• **About this task**: Return exactly the lines of the entries, from the one with "xleftmargin=18pt, (37, 158, 160, 173)" to the last.

---

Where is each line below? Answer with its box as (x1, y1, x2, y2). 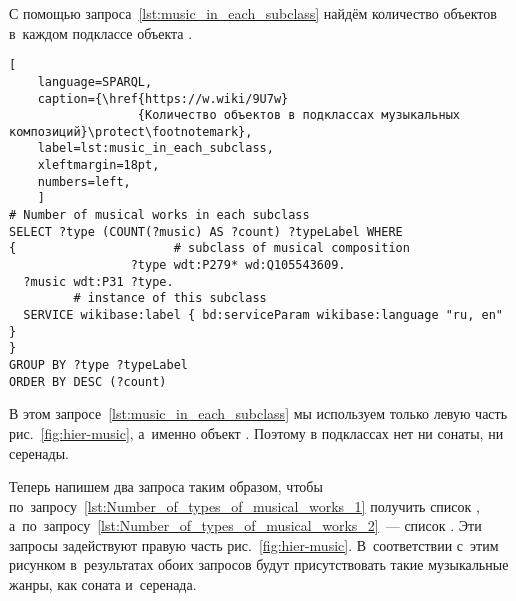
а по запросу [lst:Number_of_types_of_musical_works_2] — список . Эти (9, 515, 482, 536)
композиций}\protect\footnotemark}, (9, 124, 253, 139)
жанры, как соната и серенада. (9, 574, 197, 595)
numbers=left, (37, 174, 131, 189)
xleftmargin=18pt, (37, 158, 160, 173)
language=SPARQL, (37, 74, 153, 89)
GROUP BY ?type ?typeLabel (9, 358, 188, 372)
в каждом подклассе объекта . (9, 22, 193, 43)

---

• **Response area**:
xleftmargin=18pt, (37, 158, 160, 173)
language=SPARQL, (37, 74, 153, 89)
GROUP BY ?type ?typeLabel (9, 358, 188, 372)
в каждом подклассе объекта . (9, 22, 193, 43)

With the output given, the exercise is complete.